PS: Yes! We refer to this as the spread between driving dynamics and comfort, between the driving experience and everyday road capability. Our aim is to maximize the spread of our cars.
Speaking of spreading: the public is clamoring for quieter, smaller, and – ideally – zero-emission cars. Your customers want big cars with plenty of room, rapid acceleration, speed and range. Can you reconcile those things?
PS: If our customers like sporty SUVs, we want to include these in our range. The best way to achieve compatibility with environmental considerations is with hybrid or fully electric vehicles, which can produce zero emissions using a combination of electric drives and green electricity. That’s why we’re incorporating a pronounced electromobility aspect in our products. Batteries have a lower energy density than fossil fuels, which is why the question of efficiency is even more relevant for electric vehicles. It’s a balancing act, but we’re taking on this very exciting challenge.

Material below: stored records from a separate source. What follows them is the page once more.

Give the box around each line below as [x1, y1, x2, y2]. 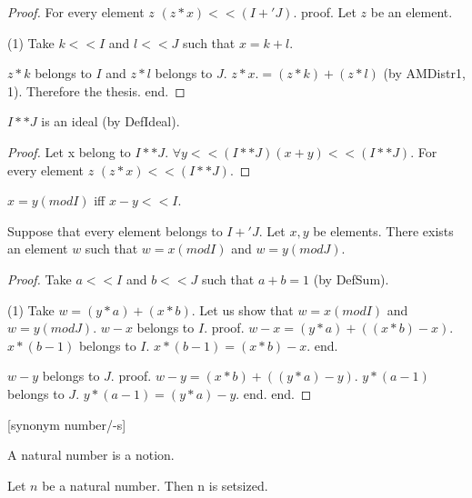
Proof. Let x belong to [7, 142, 131, 161]
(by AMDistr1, [383, 64, 466, 83]
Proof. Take [7, 269, 72, 288]
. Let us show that [191, 300, 294, 319]
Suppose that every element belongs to [7, 221, 223, 240]
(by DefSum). [313, 269, 389, 288]
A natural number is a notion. [7, 445, 175, 464]
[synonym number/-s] [7, 414, 126, 433]
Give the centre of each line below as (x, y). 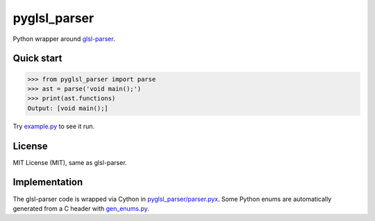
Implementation (48, 183)
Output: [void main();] (68, 108)
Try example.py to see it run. (54, 126)
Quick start (37, 59)
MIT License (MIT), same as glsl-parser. (70, 162)
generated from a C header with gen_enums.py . (81, 209)
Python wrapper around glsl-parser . (64, 39)
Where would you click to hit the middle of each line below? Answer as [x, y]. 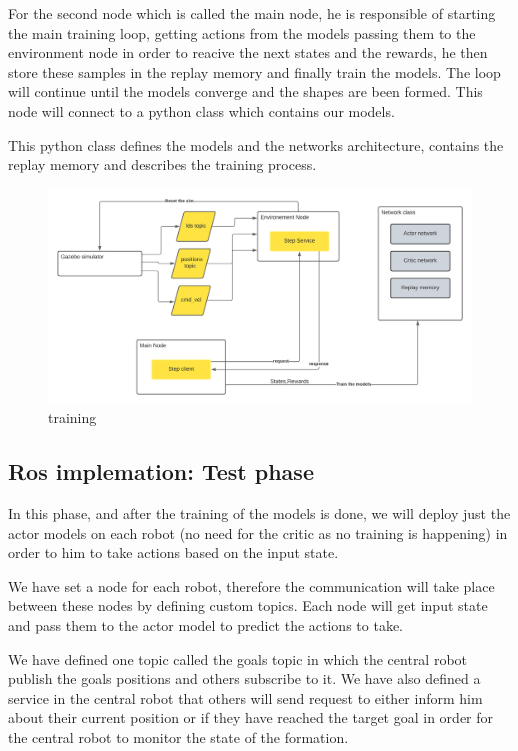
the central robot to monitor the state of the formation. [178, 736]
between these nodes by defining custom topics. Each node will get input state [248, 605]
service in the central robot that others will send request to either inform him [245, 697]
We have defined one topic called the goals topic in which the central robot [238, 658]
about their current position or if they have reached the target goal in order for [251, 717]
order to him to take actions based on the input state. [173, 552]
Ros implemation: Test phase [161, 471]
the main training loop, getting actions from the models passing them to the [242, 32]
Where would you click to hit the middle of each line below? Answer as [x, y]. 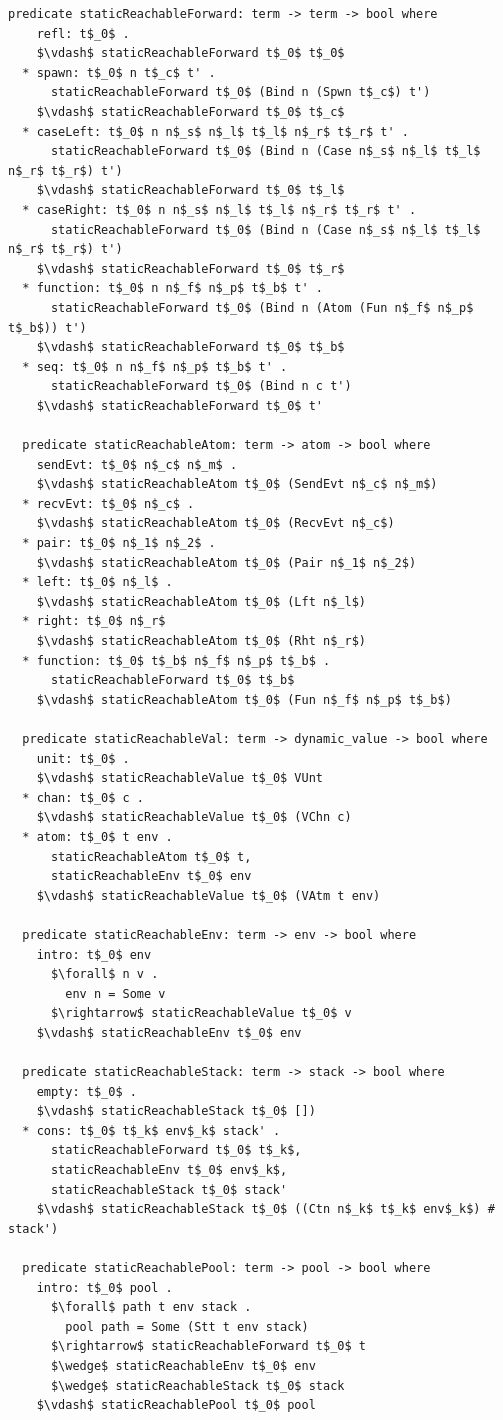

As an external service provider, do you have more freedom in terms of concept and design or are the manufacturers’ specifications really strict?
PS: Both. Manufacturers generally award contracts based on a clear specification of the product to be delivered. However, there are certain developments for which we need to take greater libertiesand can contribute many ideas and suggestions. That’s why – not only in relation to our customer projects but also to our own technological developments – we put a lot of thought into the question: what will our customers care most about in the future? Our response is to acquire skills, for example in high-voltage or charging technology or in data analysis and artificial intelligence, at an early stage.
So you also develop new vehicle technologies even in the absence of a customer order?
PS: Yes, we allow ourselves that freedom to a limited extent, but we choose which technologies to focus on very carefully. And I’d like to point out that we’ve made the right choices in the past by focusing on electromobility, networking and autonomous driving functions at an early stage.
As an alumnus of the University of Stuttgart, which of your findings from your time as a student and doctoral candidate do you still find particularly helpful?
PS: For my PhD, I was very fortunate to be able to work on a topic relating to the use of mechatronics even all those years ago. In those days, mechatronic systems consisting of actuators and sensors as well as electronic control units that enable a range of novel functions, were being integrated into traditional vehicle technology based on mechanics, hydraulics and electrics. My PhD supervisor, Professor Werner Schiehlen, stressed the fact that we need to explore the combination of mechanics and software and that we need to find ways of integrating and testing mechatronic systems. That has had a major impact on my professional career.
The University of Stuttgart collaborates closely with industry. What do you regard as the University’s role in this?
PS: Without a doubt, their primary task is to train, promote and prepare talented youngsters for their early careers, which would include familiarizing them with future-oriented technologies, sustainability and climate protection. These are the topics that really move us. In my view, tackling the challenges of tomorrow requires a close dialog with industry – on the industrial side we’re concerned with applied science and engineering, whereas the University’s concern is basic research, always one step ahead. To this end, we always need to find a balance between making the right contribution towards the further development of our technologies and of Germany as a center of industry, and meeting our social obligations with regard to the environment, climate and social issues.